11 mai 1988, un nouvel appel téléphonique vient bousculer la carrière de Christian Blanc. Cette fois, Michel Rocard est au bout du fil. Il va être nommé Premier ministre et demande à son ami, alors préfet de Seine-et-Marne, de venir le voir à Matignon dès sa prise de fonction pour lui parler de la Nouvelle-Calédonie. Un nouvel événement tragique vient d’avoir lieu.

Le 22 avril 1988, un groupe d’indépendantistes a attaqué la gendarmerie de Fayaoué, sur l’île d’Ouvéa. Quatre gendarmes sont tués, une vingtaine d’entre eux sont pris en otage. Le bilan sera de 21 morts : 19 indépendantistes et 2 militaires.

La mission du dialogue

Pour ramener la paix en Nouvelle-Calédonie, Christian Blanc a une idée : constituer un groupe de médiateurs : « Réfléchissons (…) à des personnalités totalement éloignées de la politique qui puissent exprimer un moment de morale, dans cette situation. »

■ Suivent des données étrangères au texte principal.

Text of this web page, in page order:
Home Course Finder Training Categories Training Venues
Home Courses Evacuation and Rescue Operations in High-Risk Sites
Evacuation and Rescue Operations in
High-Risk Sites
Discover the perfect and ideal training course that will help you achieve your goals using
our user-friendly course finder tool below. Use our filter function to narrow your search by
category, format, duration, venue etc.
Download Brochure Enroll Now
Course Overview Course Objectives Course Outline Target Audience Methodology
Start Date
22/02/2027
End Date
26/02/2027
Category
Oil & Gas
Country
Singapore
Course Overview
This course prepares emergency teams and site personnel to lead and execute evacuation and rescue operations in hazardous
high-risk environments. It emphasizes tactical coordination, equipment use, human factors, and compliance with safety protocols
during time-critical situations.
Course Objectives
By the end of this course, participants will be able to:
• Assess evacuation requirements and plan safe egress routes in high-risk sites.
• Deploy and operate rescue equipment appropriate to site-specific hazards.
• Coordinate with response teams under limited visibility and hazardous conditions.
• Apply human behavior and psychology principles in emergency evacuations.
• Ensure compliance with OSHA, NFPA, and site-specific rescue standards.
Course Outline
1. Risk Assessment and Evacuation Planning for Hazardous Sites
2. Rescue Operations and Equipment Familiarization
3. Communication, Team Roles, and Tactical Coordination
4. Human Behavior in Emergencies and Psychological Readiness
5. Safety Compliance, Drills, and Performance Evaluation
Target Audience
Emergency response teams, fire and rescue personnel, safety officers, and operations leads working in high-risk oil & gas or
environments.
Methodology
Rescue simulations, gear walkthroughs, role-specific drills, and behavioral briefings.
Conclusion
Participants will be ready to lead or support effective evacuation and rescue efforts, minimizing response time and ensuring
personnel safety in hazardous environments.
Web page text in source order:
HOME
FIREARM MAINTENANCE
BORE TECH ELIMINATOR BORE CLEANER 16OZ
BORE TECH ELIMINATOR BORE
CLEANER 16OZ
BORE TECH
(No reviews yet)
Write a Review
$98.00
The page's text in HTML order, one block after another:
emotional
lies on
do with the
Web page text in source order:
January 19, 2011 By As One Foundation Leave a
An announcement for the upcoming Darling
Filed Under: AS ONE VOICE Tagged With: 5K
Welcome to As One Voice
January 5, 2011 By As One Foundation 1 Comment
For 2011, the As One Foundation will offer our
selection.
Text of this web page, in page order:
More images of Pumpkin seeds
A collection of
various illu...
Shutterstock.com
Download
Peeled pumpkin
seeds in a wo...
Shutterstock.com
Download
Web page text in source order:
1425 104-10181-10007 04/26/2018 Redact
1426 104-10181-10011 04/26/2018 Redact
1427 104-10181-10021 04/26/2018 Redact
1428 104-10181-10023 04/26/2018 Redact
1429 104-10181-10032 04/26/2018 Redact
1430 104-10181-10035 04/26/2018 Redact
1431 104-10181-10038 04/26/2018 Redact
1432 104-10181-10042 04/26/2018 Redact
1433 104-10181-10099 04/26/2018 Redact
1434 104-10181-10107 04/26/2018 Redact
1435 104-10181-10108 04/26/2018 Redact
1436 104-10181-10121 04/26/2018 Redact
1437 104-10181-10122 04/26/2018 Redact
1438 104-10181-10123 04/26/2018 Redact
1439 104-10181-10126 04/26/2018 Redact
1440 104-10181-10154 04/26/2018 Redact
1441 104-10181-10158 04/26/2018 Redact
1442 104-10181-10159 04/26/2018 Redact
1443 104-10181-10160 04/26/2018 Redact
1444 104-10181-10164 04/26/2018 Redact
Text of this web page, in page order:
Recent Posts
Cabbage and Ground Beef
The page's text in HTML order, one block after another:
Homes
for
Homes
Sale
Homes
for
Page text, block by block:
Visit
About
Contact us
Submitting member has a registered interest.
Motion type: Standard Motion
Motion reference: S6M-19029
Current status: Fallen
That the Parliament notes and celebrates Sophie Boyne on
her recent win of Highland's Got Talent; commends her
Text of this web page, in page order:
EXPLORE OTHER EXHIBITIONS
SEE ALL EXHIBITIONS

C’est sa complicité avec le nouveau Premier ministre, qu’il connaît depuis les années 60, qui lui permet cette audace. Christian Blanc, « l’agnostique silencieux »,  propose la présence de religieux dans cette mission : il n’y avait qu’à Michel Rocard, « tant notre confiance réciproque était grande que je pouvais confier une telle réflexion. Jamais je n’aurais tenu ce type de propos à quelqu’un d’autre. »

La mission du dialogue, coordonnée par Christian Blanc, est constituée : Mgr Paul Guiberteau, recteur de l’Institut catholique de Paris, le pasteur Jacques Stewart, président de la Fédération protestante de France, Roger Leray, ancien grand-maître du Grand Orient de France, ainsi que deux hauts fonctionnaires, Jean-Claude Périer et Pierre Steinmetz. Une mission inédite, un pari. En trois semaines, ils réussissent l’impossible. Ils vont à la rencontre de l’ensemble des forces politiques, mais aussi de la population, en commençant par Ouvéa, où l'émotion est encore vive.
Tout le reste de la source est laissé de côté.